Task prompt -
For this exercise, please return exactly the line containing "Infos News & Liens" and each line after it through the end of the records, with no pictures included.

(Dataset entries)
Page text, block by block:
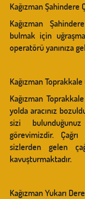
Kağızman Şahindere
Kağızman
bulmak için
operatörü yanınıza
Kağızman
Kağızman
yolda aracınız
sizi
görevimizdir.
sizlerden gelen
kavuşturmaktadır.
Kağızman Yukarı
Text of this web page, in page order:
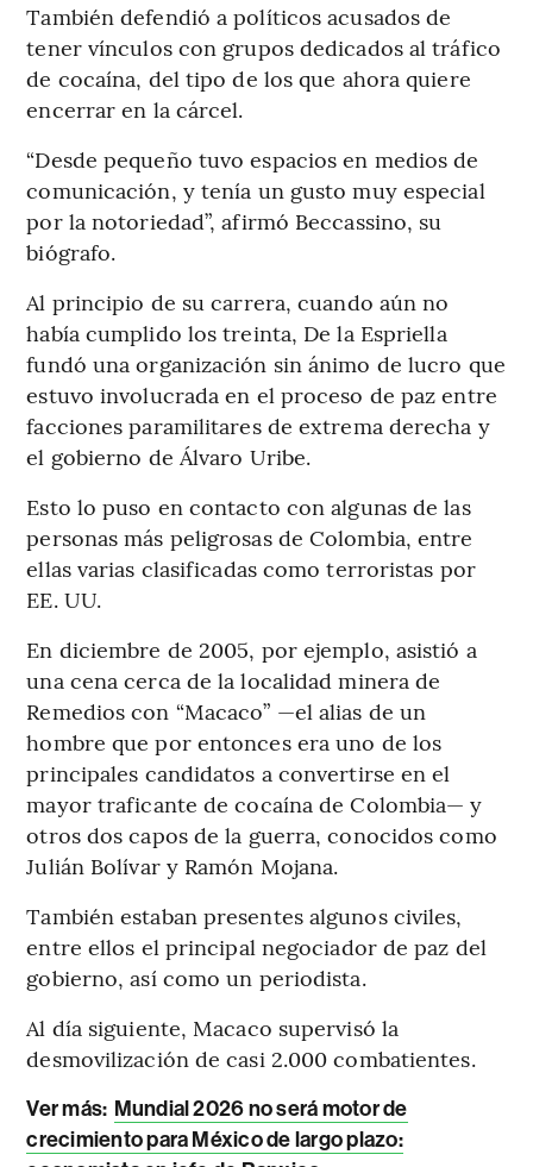
También defendió a políticos acusados de
tener vínculos con grupos dedicados al tráfico
de cocaína, del tipo de los que ahora quiere
encerrar en la cárcel.
“Desde pequeño tuvo espacios en medios de
comunicación, y tenía un gusto muy especial
por la notoriedad”, afirmó Beccassino, su
biógrafo.
Al principio de su carrera, cuando aún no
había cumplido los treinta, De la Espriella
fundó una organización sin ánimo de lucro que
estuvo involucrada en el proceso de paz entre
facciones paramilitares de extrema derecha y
el gobierno de Álvaro Uribe.
Esto lo puso en contacto con algunas de las
personas más peligrosas de Colombia, entre
ellas varias clasificadas como terroristas por
EE. UU.
En diciembre de 2005, por ejemplo, asistió a
una cena cerca de la localidad minera de
Remedios con “Macaco” —el alias de un
hombre que por entonces era uno de los
principales candidatos a convertirse en el
mayor traficante de cocaína de Colombia— y
otros dos capos de la guerra, conocidos como
Julián Bolívar y Ramón Mojana.
También estaban presentes algunos civiles,
entre ellos el principal negociador de paz del
gobierno, así como un periodista.
Al día siguiente, Macaco supervisó la
desmovilización de casi 2.000 combatientes.
Ver más: Mundial 2026 no será motor de
crecimiento para México de largo plazo:
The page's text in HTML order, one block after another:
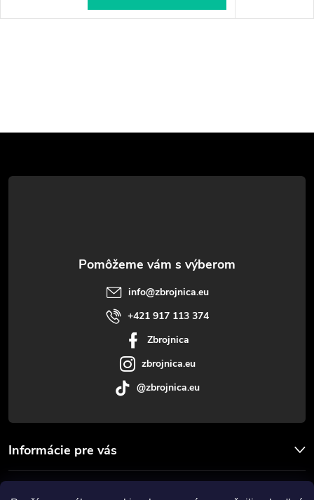
á
Informácie pre vás
info@zbrojnica.eu
+421 917 113 374
Zbrojnica
zbrojnica.eu
@zbrojnica.eu
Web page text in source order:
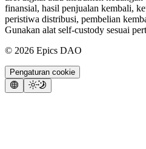
finansial, hasil penjualan kembali,
peristiwa distribusi, pembelian
Gunakan alat self-custody sesuai
© 2026 Epics DAO
Pengaturan cookie
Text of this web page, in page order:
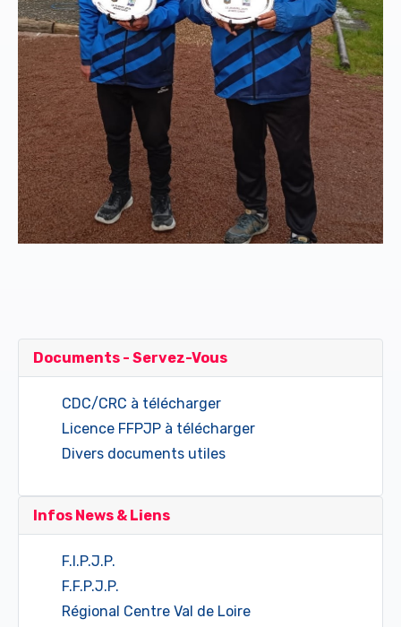
Documents - Servez-Vous
CDC/CRC à télécharger
Licence FFPJP à télécharger
Divers documents utiles
Infos News & Liens
F.I.P.J.P.
F.F.P.J.P.
Régional Centre Val de Loire
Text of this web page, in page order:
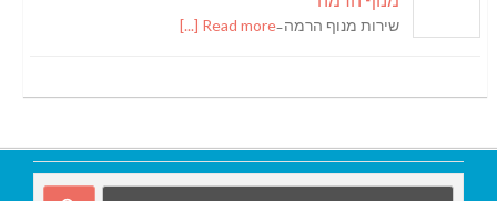
שירות מנוף הרמה ̵Read more [...]
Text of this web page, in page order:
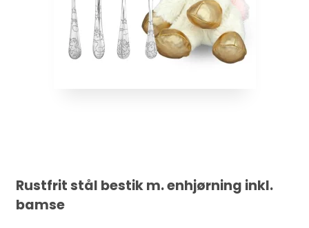
Rustfrit stål bestik m. enhjørning inkl.
bamse

Output for this task -
Infos News & Liens
F.I.P.J.P.
F.F.P.J.P.
Régional Centre Val de Loire
Text of this web page, in page order:
שירות מנוף הרמה ̵Read more [...]
Text of this web page, in page order:
Rustfrit stål bestik m. enhjørning inkl.
bamse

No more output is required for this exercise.